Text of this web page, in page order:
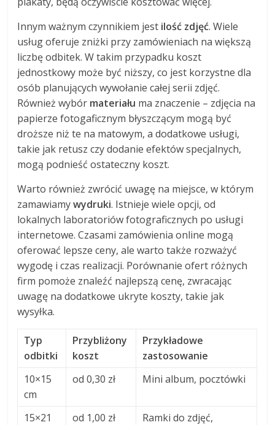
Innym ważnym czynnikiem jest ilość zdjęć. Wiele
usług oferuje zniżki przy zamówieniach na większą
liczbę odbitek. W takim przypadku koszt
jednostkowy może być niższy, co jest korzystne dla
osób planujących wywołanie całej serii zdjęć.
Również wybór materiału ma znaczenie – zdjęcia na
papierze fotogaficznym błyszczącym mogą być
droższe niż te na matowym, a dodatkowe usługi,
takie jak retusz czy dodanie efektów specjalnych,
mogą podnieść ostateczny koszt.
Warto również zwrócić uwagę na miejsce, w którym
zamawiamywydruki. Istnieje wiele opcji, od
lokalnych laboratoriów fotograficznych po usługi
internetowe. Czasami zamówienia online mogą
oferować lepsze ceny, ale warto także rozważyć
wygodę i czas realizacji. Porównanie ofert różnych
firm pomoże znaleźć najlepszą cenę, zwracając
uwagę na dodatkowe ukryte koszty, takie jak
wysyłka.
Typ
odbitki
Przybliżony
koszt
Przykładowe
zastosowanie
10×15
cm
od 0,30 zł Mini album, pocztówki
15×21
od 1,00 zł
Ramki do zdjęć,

════════════════

## What you are asked to do
Every line from the top of the material above through the line with "Również wybór materiału" should be duplicated exactly, please; leave out the pictures.

## Finished exercise
Text of this web page, in page order:
Innym ważnym czynnikiem jest ilość zdjęć. Wiele
usług oferuje zniżki przy zamówieniach na większą
liczbę odbitek. W takim przypadku koszt
jednostkowy może być niższy, co jest korzystne dla
osób planujących wywołanie całej serii zdjęć.
Również wybór materiału ma znaczenie – zdjęcia na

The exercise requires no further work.